This section includes short descriptions of projects by History Department staff that approach decolonisation in their own fields of research
Black Radicalism and the British Socialist Movement before Decolonisation
Dr Theo Williams
My most recent project examined Black radical politics in Britain. It focused on a group of London-based socialists from Africa and the Caribbean, including Amy Ashwood Garvey, C.L.R. James, Jomo Kenyatta, Kwame Nkrumah and George Padmore, during the 1930s and 1940s. Through forming alliances with white socialists, these activists transformed the ideas and activism of the wider British Left. The centrality of these activists to the history of twentieth-century Black radical politics has long been acknowledged. My project, by also demonstrating these activists’ centrality to the British socialist movement, therefore reconfigures our understanding of both left-wing politics in Britain and transnational Black radicalism. I have published articles based on this research in two major journals, Modern Intellectual History and Twentieth Century British History.

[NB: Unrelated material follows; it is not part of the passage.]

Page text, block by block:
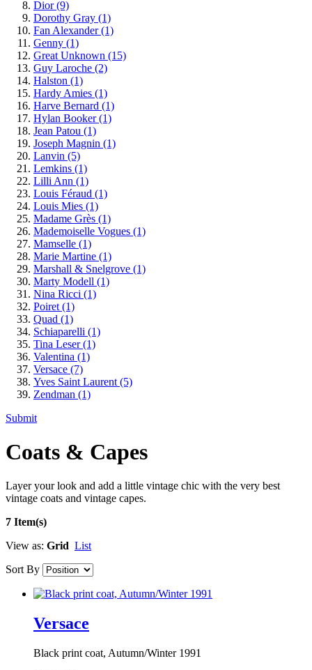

My monograph, Making the Revolution Global: Black Radicalism and the British Socialist Movement before Decolonisationis forthcoming with Verso.
‘George Padmore and the Soviet Model of the British Commonwealth’, Modern Intellectual History
My new project examines anticolonialism in postwar Britain. This project will reorientate debates about the long history of metropolitan opposition to empire, how political movements in the colonies informed ideas about freedom in Britain, and how postwar migration reshaped British political culture.